HC Deb 14 January 1999 vol 323 cc423-4
1. Mr. Robin Corbett (Birmingham, Erdington)

How many young unemployed people are taking part in the new deal in Birmingham and the west midlands. [64036]

The Minister for Employment, Welfare to Work and Equal Opportunities (Mr. Andrew Smith)

At the end of November, there were just over 10,800 young people taking part in the new deal in the west midlands, 3,000 of them in the Birmingham area.

Mr. Corbett

Those young Brummies who have helped to make the dole queue the shortest for 19 years are delighted with the extra opportunities for training and jobs that the new deal is providing, and they do not understand why the Conservative party would deny them those opportunities. What further steps can the Minister take to assist people with disabilities to make maximum use of what the new deal has to offer?

Mr. Smith

I thank my hon. Friend for his remarks about the new deal and its benefits for the young people of the west midlands and the rest of the country. A total of 52,500 young unemployed people are now in jobs thanks to the new deal, and of those, 5,500 are young people with disabilities. That is a great tribute to the work being done by all the partners in the new deal and our disability employment advisers. That help is in addition to the extra measures being taken through the new deal for disabled people.

The new deal is working for young people who are disabled and for the rest of unemployed young people in this country who, as my hon.

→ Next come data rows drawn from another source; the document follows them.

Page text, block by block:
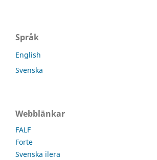
Språk
English
Svenska
Webblänkar
FALF
Forte
Svenska ilera
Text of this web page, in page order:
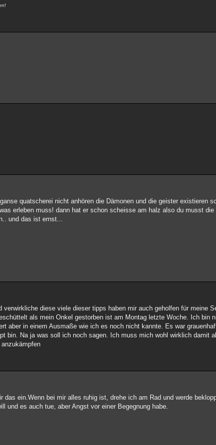
quatscherei nicht anhören die Dämonen und die geister existieren
erleben muss! dann hat er schon scheisse am halz also du musst
und das ist ernst...
diese viele dieser tipps haben mir auch geholfen für meine
als mein Onkel gestorben ist am Montag letzte Woche. Ich bin
aber in einem Ausmaße wie ich es noch nicht kannte. Es war
bin. Na ja was soll ich noch sagen. Ich muss mich wohl wirklich damit
ein.Wenn bei mir alles ruhig ist, drehe ich am Rad und werde
und es auch tue, aber Angst vor einer Begegnung habe.
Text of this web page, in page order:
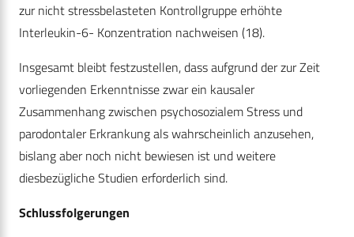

Friend rightly pointed out, would have been denied those opportunities by the Conservative party.

Mr. Edward Leigh (Gainsborough)

What proportion of those entering the scheme leave for other benefits or disappear from the scheme altogether?

Madam Speaker

Order. I remind questioners and the Minister that this is a limited question and it relates to the west midlands.

Mr. Smith

In the west midlands, as elsewhere, the number of those whose destination is unknown having benefited from the new deal is significantly lower than it was under the jobseeker's allowance regime introduced by the Conservative party. When we look at the cohorts of young people passing through the new deal, the number whose destination is unknown is as low as 12 per cent.

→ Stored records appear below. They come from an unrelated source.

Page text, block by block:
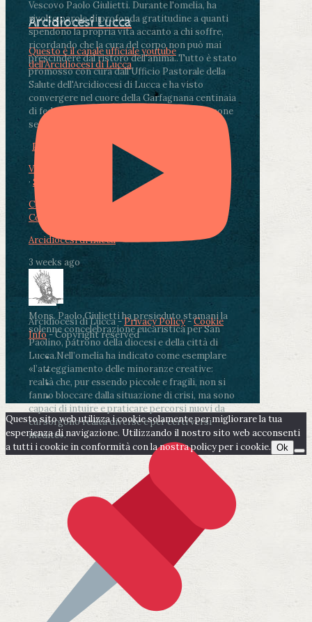
Vescovo Paolo Giulietti. Durante l'omelia, ha
rivolto parole di profonda gratitudine a quanti
spendono la propria vita accanto a chi soffre,
ricordando che la cura del corpo non può mai
prescindere dal ristoro dell'anima..Tutto è stato
promosso con cura dall'Ufficio Pastorale della
Salute dell'Arcidiocesi di Lucca e ha visto
convergere nel cuore della Garfagnana centinaia
di fedeli, operatori sanitari, volontari e persone
segnate dalla malattia.
Photo
View on Facebook
· Share
Condividi su Facebook
Condividi su LinkedIn
Arcidiocesi di Lucca
3 weeks ago
Mons. Paolo Giulietti ha presieduto stamani la
solenne concelebrazione eucaristica per San
Paolino, patrono della diocesi e della città di
Lucca.Nell’omelia ha indicato come esemplare
«l’atteggiamento delle minoranze creative:
realtà che, pur essendo piccole e fragili, non si
fanno bloccare dalla situazione di crisi, ma sono
capaci di intuire e praticare percorsi nuovi da
cui sorgono realtà diverse e per certi versi
inedite».
Arcidiocesi Lucca
Questo è il canale ufficiale youtube
dell'Arcidiocesi di Lucca
Arcidiocesi di Lucca -Privacy Policy-Cookie
Info- Copyright reserved
Questo sito web utilizza i cookie solamente per migliorare la tua
esperienza di navigazione. Utilizzando il nostro sito web acconsenti
a tutti i cookie in conformità con la nostra policy per i cookie. Ok

Mr. Bob Blizzard (Waveney)

I wonder whether Birmingham and the west midlands are experiencing the problem that exists in my constituency, which is that, although the new deal is working successfully, some young people face multiple obstacles to employment. They are people who were previously referred to as being unemployable. They may have had drugs problems, they may be alienated or have been involved in petty crime. We are finding that, for such people, the gateway period is not long enough to prepare them for work. Even if they take up an option—

Madam Speaker

Order. I must be firm about questions. This is Question Time and the hon. Gentleman must not set the scene in his own constituency. If he wants to do that, he can put a question on the Order Paper. Will he come to his question for the Minister in relation to the west midlands?

Mr. Blizzard

Thank you, Madam Speaker. Will the Minister consider extending the gateway period or offering more support for young people in Birmingham and the west midlands who are finding it difficult to succeed properly in the new deal?

Mr. Smith

It is important to stress that the most disadvantaged young people, including those who have had drug problems, ex-offenders and those with severe literacy and numeracy difficulties, are getting jobs through the new deal. They are being given the help that they need in the gateway period. Of course, although the new deal is working well, it can always be improved. We have a continuous improvement strategy under way and that includes a more intensive use of the gateway services such as that urged by my hon. Friend.